* [Instructions for the task]:
Each line starting at the one that contains "CFMPaymentRequestLineCashDisc (13, 230, 164, 243)" and ending at the one that contains "CFMPlannedPaymentLine (13, 259, 123, 271)" must be returned exactly, and the rest of the listing is left out.

* [Material for the task]:
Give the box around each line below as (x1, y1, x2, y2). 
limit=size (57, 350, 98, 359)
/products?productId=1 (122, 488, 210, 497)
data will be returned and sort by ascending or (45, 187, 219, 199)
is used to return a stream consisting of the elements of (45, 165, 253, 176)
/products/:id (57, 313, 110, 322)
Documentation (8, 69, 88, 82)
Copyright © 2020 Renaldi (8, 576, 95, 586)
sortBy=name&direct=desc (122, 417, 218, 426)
---
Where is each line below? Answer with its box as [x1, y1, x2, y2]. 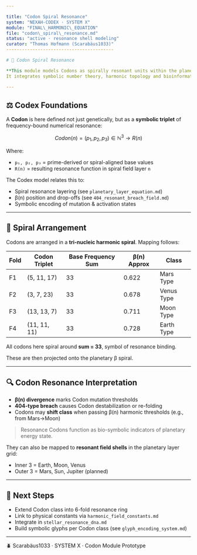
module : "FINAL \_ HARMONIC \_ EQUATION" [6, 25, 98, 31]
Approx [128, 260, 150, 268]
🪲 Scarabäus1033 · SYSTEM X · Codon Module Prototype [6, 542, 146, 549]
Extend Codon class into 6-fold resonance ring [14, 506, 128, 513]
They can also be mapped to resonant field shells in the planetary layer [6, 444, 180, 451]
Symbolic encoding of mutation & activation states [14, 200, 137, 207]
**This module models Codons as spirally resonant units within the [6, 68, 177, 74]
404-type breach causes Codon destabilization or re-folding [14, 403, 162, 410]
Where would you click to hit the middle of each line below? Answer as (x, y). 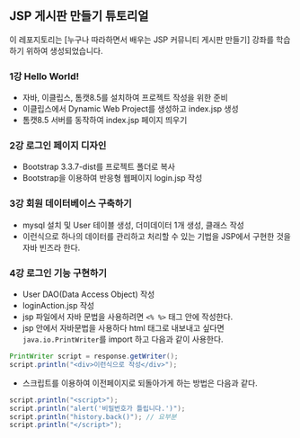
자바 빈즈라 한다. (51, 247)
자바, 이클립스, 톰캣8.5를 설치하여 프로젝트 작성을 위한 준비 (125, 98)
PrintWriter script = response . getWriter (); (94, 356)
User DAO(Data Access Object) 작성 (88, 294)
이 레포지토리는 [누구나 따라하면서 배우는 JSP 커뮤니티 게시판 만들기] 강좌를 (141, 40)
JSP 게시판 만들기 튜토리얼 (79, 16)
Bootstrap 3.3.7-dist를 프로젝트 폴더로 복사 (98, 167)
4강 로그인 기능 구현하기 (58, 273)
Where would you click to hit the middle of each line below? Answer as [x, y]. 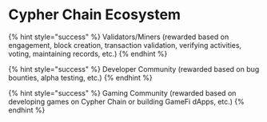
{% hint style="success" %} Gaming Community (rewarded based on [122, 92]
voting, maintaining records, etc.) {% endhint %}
---
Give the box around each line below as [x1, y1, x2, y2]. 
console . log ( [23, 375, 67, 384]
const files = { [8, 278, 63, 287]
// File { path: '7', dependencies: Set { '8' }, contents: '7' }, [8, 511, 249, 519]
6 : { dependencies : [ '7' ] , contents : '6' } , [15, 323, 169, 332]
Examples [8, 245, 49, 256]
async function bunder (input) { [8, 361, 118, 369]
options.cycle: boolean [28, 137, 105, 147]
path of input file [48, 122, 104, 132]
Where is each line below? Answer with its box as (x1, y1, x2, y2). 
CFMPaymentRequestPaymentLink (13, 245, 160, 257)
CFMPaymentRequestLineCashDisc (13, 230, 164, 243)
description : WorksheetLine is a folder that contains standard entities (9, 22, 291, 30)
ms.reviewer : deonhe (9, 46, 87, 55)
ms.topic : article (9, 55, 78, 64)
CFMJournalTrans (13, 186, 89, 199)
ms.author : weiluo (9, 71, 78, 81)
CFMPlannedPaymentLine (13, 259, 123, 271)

* [Exercise solution]:
CFMPaymentRequestLineCashDisc (13, 230, 164, 243)
description : WorksheetLine is a folder that contains standard entities (9, 22, 291, 30)
ms.reviewer : deonhe (9, 46, 87, 55)
ms.topic : article (9, 55, 78, 64)
CFMJournalTrans (13, 186, 89, 199)
ms.author : weiluo (9, 71, 78, 81)
CFMPlannedPaymentLine (13, 259, 123, 271)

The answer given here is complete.